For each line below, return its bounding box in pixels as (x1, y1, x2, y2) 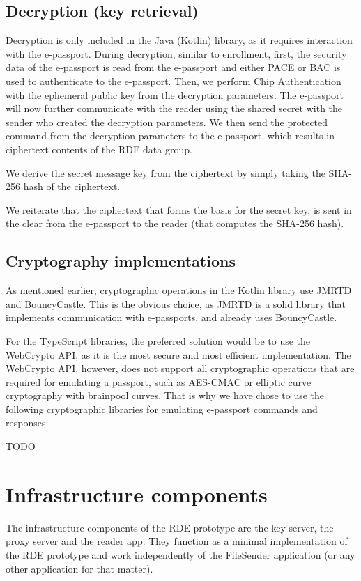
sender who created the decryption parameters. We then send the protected (6, 114, 328, 129)
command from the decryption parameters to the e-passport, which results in (6, 128, 335, 143)
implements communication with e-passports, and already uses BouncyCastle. (6, 310, 337, 325)
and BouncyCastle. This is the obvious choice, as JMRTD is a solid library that (6, 296, 346, 311)
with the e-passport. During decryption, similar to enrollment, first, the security (6, 46, 347, 61)
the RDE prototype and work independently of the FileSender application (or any (6, 547, 355, 561)
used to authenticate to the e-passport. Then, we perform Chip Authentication (6, 73, 341, 88)
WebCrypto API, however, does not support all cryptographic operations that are (6, 361, 355, 375)

Problem to solve —
Of all the lines in the records, how many have the word "BouncyCastle"? Write only the number.

Output for this task —
2